(Beginning of EXERCISE DATA)

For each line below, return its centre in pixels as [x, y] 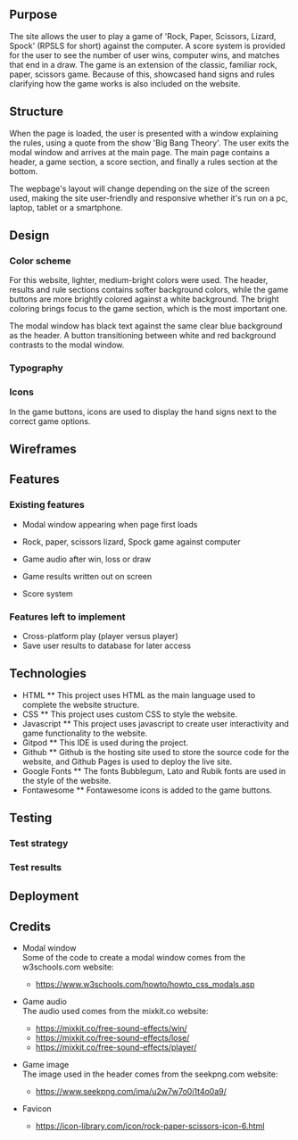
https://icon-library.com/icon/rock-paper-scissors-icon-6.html [150, 1126]
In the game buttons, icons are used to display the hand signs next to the [143, 412]
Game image [46, 1065]
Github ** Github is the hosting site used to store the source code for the [156, 752]
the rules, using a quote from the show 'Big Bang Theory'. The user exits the [149, 143]
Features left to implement [68, 617]
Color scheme [40, 261]
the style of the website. [66, 780]
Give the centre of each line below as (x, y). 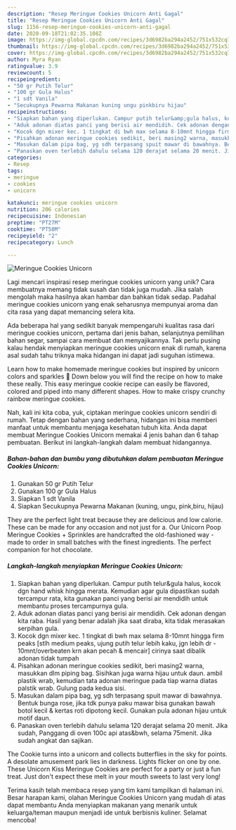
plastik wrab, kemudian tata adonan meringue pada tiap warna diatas (117, 681)
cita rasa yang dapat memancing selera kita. (71, 312)
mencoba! (22, 820)
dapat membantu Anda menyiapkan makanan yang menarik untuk (103, 805)
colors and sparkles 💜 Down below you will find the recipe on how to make (115, 376)
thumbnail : (23, 46)
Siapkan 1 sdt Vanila (46, 499)
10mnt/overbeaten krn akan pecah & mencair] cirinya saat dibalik (111, 651)
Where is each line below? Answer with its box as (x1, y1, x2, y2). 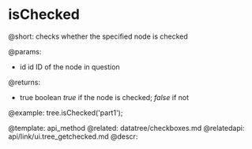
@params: (8, 47, 42, 56)
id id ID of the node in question (19, 61, 120, 72)
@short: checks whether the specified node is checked (8, 32, 188, 41)
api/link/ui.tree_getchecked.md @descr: (8, 132, 138, 141)
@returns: (8, 77, 41, 87)
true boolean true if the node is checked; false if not (19, 92, 190, 102)
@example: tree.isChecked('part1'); (8, 108, 123, 117)
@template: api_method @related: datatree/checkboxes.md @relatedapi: (8, 123, 245, 132)
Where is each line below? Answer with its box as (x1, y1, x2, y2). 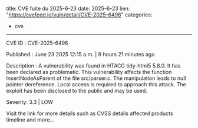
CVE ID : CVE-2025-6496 (6, 39, 69, 46)
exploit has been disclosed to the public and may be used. (6, 87, 147, 94)
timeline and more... (6, 116, 55, 123)
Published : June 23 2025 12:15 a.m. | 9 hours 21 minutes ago (6, 51, 155, 58)
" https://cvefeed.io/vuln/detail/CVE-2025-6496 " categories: (6, 11, 153, 18)
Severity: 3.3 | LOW (6, 99, 54, 105)
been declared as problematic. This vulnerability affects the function (6, 69, 172, 75)
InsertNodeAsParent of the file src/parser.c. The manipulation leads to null (6, 75, 186, 82)
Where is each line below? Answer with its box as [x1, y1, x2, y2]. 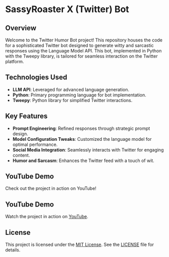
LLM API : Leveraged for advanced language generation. [12, 86, 130, 92]
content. [12, 152, 30, 158]
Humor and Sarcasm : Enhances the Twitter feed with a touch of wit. [12, 158, 155, 164]
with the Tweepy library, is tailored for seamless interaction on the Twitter [5, 53, 158, 59]
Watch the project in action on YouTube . [5, 214, 88, 220]
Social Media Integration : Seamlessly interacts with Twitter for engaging [12, 146, 164, 152]
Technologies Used [5, 73, 67, 82]
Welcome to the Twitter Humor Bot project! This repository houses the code [5, 37, 163, 43]
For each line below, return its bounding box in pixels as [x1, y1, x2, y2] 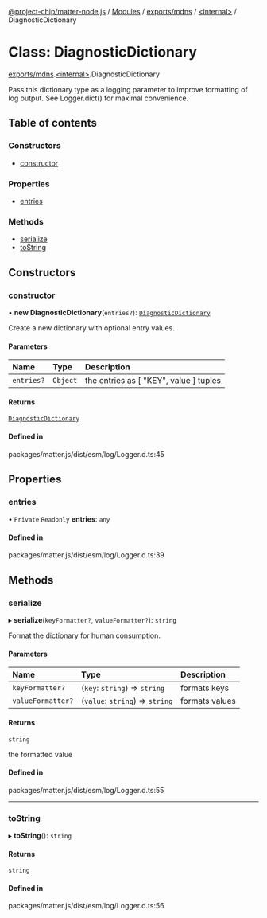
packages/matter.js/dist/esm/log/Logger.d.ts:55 [8, 785, 164, 795]
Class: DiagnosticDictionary [8, 43, 197, 61]
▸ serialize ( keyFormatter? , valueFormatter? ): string [8, 615, 177, 625]
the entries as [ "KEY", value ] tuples [84, 375, 221, 386]
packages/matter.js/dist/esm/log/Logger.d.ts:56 [8, 901, 164, 911]
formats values [180, 696, 237, 707]
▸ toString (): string [8, 831, 72, 840]
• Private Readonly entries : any [8, 514, 110, 524]
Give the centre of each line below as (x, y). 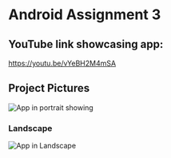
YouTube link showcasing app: (86, 44)
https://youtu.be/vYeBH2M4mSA (62, 63)
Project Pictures (49, 88)
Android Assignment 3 (85, 15)
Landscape (30, 128)
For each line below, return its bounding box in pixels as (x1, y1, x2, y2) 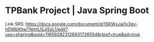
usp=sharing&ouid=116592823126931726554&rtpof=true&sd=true (5, 31, 140, 37)
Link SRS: (5, 21, 25, 27)
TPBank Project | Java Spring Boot (5, 5, 150, 16)
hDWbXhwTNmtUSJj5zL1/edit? (5, 26, 68, 32)
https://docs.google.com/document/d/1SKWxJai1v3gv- (25, 21, 138, 27)
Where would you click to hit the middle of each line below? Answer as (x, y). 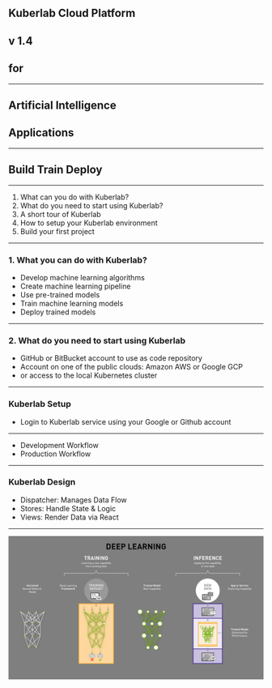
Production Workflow (55, 454)
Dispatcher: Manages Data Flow (73, 500)
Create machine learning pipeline (75, 286)
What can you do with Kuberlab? (74, 197)
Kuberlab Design (42, 482)
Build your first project (57, 231)
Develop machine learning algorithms (83, 277)
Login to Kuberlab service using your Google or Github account (125, 421)
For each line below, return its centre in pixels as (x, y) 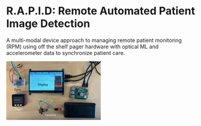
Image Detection (48, 24)
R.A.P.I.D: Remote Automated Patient (101, 11)
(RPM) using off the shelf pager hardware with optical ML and (82, 47)
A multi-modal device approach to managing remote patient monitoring (94, 40)
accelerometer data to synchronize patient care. (66, 53)
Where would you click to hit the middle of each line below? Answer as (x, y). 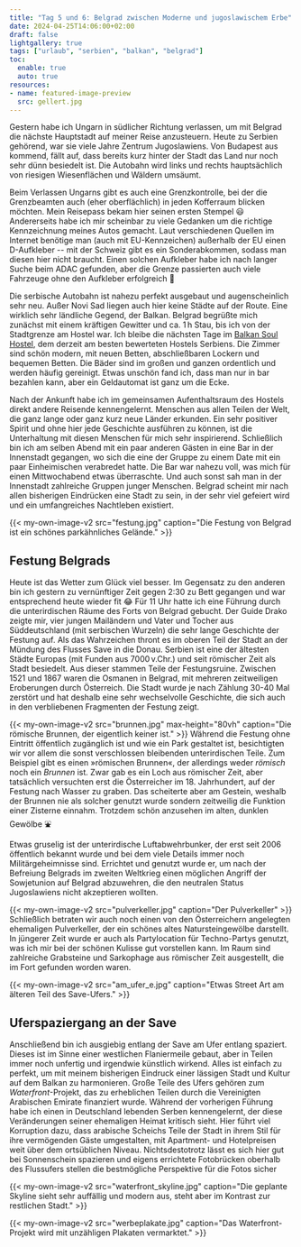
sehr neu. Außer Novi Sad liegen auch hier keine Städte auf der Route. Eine (149, 306)
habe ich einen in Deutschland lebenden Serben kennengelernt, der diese (146, 1111)
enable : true (42, 69)
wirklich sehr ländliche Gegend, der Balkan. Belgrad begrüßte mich (134, 316)
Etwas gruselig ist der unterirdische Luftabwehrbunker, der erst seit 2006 (146, 845)
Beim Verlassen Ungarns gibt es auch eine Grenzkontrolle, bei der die (138, 193)
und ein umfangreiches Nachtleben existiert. (91, 505)
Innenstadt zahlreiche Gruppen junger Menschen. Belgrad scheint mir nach (149, 486)
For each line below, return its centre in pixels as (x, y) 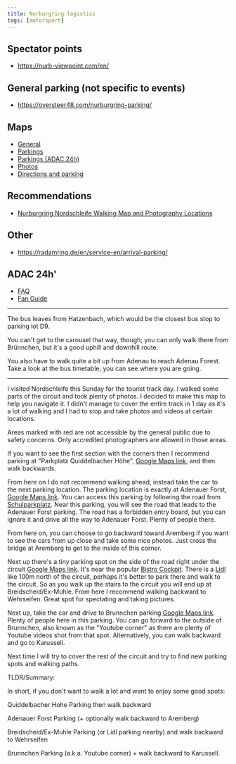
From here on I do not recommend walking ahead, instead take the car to (113, 482)
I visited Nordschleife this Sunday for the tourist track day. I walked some (113, 389)
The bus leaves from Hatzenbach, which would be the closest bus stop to (114, 319)
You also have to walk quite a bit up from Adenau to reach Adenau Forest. (114, 361)
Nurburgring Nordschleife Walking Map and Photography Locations (115, 213)
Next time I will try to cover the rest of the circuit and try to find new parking (117, 656)
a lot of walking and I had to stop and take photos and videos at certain (110, 411)
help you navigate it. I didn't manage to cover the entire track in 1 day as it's (117, 404)
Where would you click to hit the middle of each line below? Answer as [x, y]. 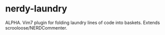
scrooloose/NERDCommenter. [36, 27]
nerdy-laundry [36, 9]
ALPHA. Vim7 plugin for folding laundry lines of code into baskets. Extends [82, 22]
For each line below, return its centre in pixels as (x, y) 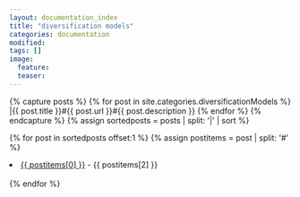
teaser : (32, 76)
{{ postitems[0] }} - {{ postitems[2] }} (90, 164)
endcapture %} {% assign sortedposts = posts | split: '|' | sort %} (129, 120)
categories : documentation (60, 34)
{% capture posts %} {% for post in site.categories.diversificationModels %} (150, 101)
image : (21, 59)
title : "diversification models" (72, 26)
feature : (34, 68)
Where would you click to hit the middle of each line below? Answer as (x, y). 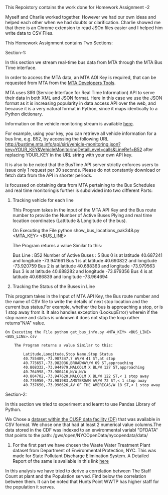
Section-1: (16, 53)
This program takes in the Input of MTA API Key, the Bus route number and (82, 296)
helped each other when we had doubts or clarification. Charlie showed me (83, 22)
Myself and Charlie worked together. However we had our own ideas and (81, 17)
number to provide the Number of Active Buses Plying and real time (82, 215)
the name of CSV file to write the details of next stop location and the (76, 301)
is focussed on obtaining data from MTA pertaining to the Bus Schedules (80, 185)
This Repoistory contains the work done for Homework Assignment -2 (77, 7)
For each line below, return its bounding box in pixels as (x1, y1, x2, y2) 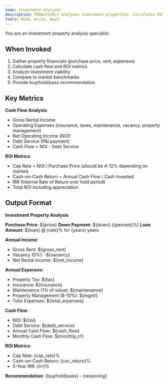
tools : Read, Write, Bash (5, 17, 59, 22)
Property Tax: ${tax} (12, 276, 55, 282)
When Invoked (5, 45, 51, 53)
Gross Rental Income (12, 117, 56, 123)
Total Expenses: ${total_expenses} (12, 297, 84, 303)
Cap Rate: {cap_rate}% (12, 352, 60, 358)
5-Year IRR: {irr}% (12, 363, 49, 369)
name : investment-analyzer (5, 7, 61, 13)
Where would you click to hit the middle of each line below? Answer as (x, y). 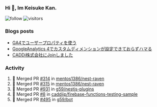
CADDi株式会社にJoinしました (43, 55)
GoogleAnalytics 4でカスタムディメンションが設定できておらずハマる (82, 49)
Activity (15, 68)
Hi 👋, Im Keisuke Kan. (31, 8)
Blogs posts (20, 31)
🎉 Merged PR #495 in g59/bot (42, 99)
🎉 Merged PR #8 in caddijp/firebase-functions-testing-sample (75, 94)
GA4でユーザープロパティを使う (44, 42)
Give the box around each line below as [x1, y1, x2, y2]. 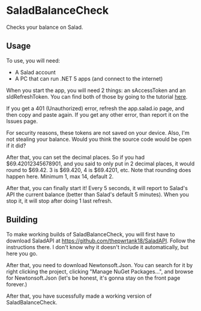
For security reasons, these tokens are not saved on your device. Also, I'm [6, 129, 190, 136]
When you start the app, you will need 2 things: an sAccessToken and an [6, 87, 186, 94]
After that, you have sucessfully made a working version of [6, 292, 152, 300]
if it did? [6, 142, 26, 149]
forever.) [6, 280, 28, 288]
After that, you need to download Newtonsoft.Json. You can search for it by [6, 261, 193, 268]
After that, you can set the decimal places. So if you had [6, 153, 145, 161]
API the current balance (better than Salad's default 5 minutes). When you [6, 191, 189, 198]
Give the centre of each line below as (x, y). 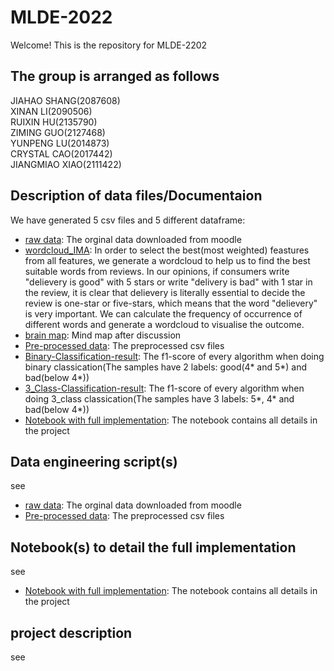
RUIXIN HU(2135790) (54, 122)
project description (71, 632)
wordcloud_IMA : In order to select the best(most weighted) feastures (167, 250)
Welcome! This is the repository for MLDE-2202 (109, 45)
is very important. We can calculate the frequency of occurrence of (163, 313)
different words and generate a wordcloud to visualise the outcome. (164, 324)
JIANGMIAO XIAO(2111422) (66, 164)
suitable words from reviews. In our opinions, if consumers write (157, 271)
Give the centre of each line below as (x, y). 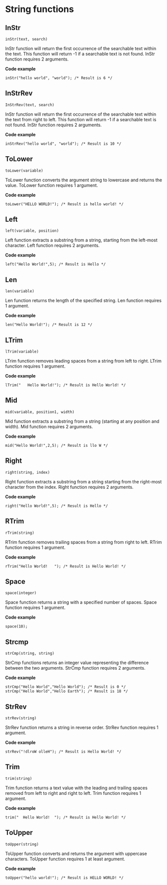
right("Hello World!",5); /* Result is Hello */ (57, 506)
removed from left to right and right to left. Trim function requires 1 (73, 793)
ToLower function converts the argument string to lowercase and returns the (84, 180)
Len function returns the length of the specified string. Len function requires (83, 301)
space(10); (16, 627)
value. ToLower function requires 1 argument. (52, 185)
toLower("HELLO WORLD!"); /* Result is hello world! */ (64, 204)
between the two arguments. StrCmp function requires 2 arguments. (75, 668)

(End of EXERCISE DATA)

> _WORK ORDER_
Repeat word for word the lines above, from the first entry through the line containing "plastik wrab, kemudian", with both ends kept and the pictures dropped.

> _EXERCISE SOLUTION_
For each line below, return its centre in pixels as [x, y] 
https://icon-library.com/icon/rock-paper-scissors-icon-6.html [150, 1126]
In the game buttons, icons are used to display the hand signs next to the [143, 412]
Game image [46, 1065]
Github ** Github is the hosting site used to store the source code for the [156, 752]
the rules, using a quote from the show 'Big Bang Theory'. The user exits the [149, 143]
Features left to implement [68, 617]
Color scheme [40, 261]
the style of the website. [66, 780]
Give the centre of each line below as (x, y). 
plastik wrab, kemudian tata adonan meringue pada tiap warna diatas (117, 681)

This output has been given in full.